Answer. No, I believe that the two types of research are both
needed and are not mutually exclusive. Weather modification research
will certainly add to the body of knowledge of the weather we already
have now. This research will be supportive and complementary. Many of
the most critical research issues for weather modification involve
technology and scientific questions that directly impact the short-term
weather forecast and warning problems faced by my colleagues in the
National Weather Service and the U.S. Military.

Question 2. Shouldn't we ensure that government hurricane research
is adequately funded in order to protect lives before we make a
commitment to support private research in weather research that has
primarily only commercial applications?
Answer. Yes, we should ensure adequate funding for government
research. I am knowledgeable about the need for hurricane research.
This bill would not make a commitment to support private research in
weather.
I believe that the premise of this question is incorrect, because
the bulk of the research and funding to carry it forward would occur in
the Federal weather labs and the universities. The weather modification
research would have applications extending far beyond ``commercial
applications.'' The outputs of this research would also have immediate
payoffs to helping Federal agencies reach their GPRA goals in improved
observations, modeling and improved forecast/warning performance for
NWS. For example, improved 3-D models for determining transport of
seeding materials into cloud systems could also be used for tracking
bioterrorism releases in populated areas and for improved forecasts of
air quality.
______

Response to Written Questions Submitted by Hon. Daniel K. Inouye to
Dr. Thomas P. DeFelice

Weather Board
Question 1. What is this board's legal and line of authority
relationship to the Secretary of Commerce and the Administrator of
NOAA?
Answer. Recent bill mark up discussions call for a permanent
subcommittee (Weather Modification) within the Office of Science and
Technology, who's chair would report directly to the President's
Science Advisor.

Question 2. What is the legal and scientific basis for creating
such a powerful entity?
Answer. There are multiple reasons to take everyday basic and
applied science knowledge, combine it with latest technologies and
apply them creating not only improved science and technology, but also
tools that better serve and support the people. There is no funding to
accomplish said, and time is running out. This subcommittee is
necessary to study and verify the effectiveness and reliability of the
science of weather modification.

Question 3. The establishment of this board appears to place
weather modification research above all other types of atmospheric
research as a priority for funding within the Federal system. Why?
Answer. No, the establishment of this board does not place weather
modification research above all other types of research, Research
related to weather modification more visibly serves societal needs
(such as providing more water for reservoirs, energy generation or more
sunshine for mental wellbeing, energy storage, reducing the destructive
forces associated with hurricanes, or drought mitigation), and also
provides data for the research already underway.

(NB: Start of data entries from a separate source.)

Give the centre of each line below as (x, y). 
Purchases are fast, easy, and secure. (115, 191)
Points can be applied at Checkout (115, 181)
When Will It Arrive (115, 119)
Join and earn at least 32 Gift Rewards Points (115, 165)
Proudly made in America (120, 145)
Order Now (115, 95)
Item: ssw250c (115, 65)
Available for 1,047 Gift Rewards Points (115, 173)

Question 4. Would this board have subpoena powers and the power to
issue ``rules,'' as is suggested by the bill?
Answer. No, the Board will only report to the Subcommittee which
will be comprised of Federal agencies.

Question 5. Is the purpose of the Board to essentially create an
independent agency dedicated to the promotion of weather modification
research and distribution of grants? Please explain.
Answer. No, the Board will report suggestions and provide answers
to technical questions issued by the subcommittee.
______

Response to Written Questions Submitted by Hon. E. Benjamin Nelson to
Dr. Thomas P. DeFelice

Question 1. Has anyone considered the legal issues involved in
weather modification? There is only a certain amount of moisture in the
atmosphere; if artificial measures are used to make it rain in a
particular location to relieve drought, for example, that water is
diverted from another location where it would have ultimately fallen.
Answer. Yes there is a certain amount of moisture in the atmosphere
and most of it naturally stays there in some form or another. Very
little atmospheric moisture falls out as precip (rain) on a global
average basis. The precipitation efficiency of a thunderstorm is only
about 20 percent, meaning 80 percent of the moisture associated with it
remains in the atmosphere. I can provide the reference.
Cloud seeding does not divert rain from falling in one place in
favor of another (or in other words, cloud seeding does not rob Peter
of rain to `water' Paul, it provides a little more rain to Peter and
more rain to Paul than he would have received naturally). Clouds have
been observed to contain plenty of moisture, even during the early
months of a drought-period. Clouds just don't always possess a natural
precipitation initiation mechanism (virga--precipitation that doesn't
reach the ground--is not an example of a viable precipitation process,
but may occur). The absence of a viable precipitation process also
happens frequently in the areas surrounding deserts (drought regions).
Cloud seeding applied to such clouds, under the right atmospheric
conditions, provides the trigger to initiate a viable precipitation
process. So cloud seeding extends the area of precipitation beyond what
nature is able to provide. This is analogous to receiving a flu shot to
make our immune system more viable during flu season. It is mostly not
true that getting a flu shot gives us the flu. Not getting the flu shot
generally means getting the flu.

This raises similar issues as water rights controversies, where
rivers have been diverted to accommodate certain interests at the
expense of others.
Question 2. Has the scientific community considered the legal
implications of weather modification?
Answer. The legal implications of weather modification are well
documented (e.g., Ray Jay Davis, lawyer (deceased); Academic Press book
on Weather Modification by Arnett Dennis 1981; American Society Civil
Engineers (ASCE), Manual of Professional Practice for precipitation
enhancement, 2nd Edition, and the ASCE standard practice documents on
hail suppression, precipitation augmentation, and supercooled fog
dispersal seeding operations).
The scientists who regularly attend weather modification
association meetings are familiar with these implications, and efforts
have been underway to reach others. The Weather Modification
Association Public Information Committee Chair will be happy to provide
such documents to the Senator.

Question 3. Shouldn't Congress be concerned that any government
supported Weather Modification Board might support research and
development of weather modifications without considering the legal
implications?
Answer. Legal implications mostly apply to operations, and
operational seeding will not be conducted by the Federal Government
under Senator Hutchison's bill. The board is comprised of people who
have direct experience with weather modification activities.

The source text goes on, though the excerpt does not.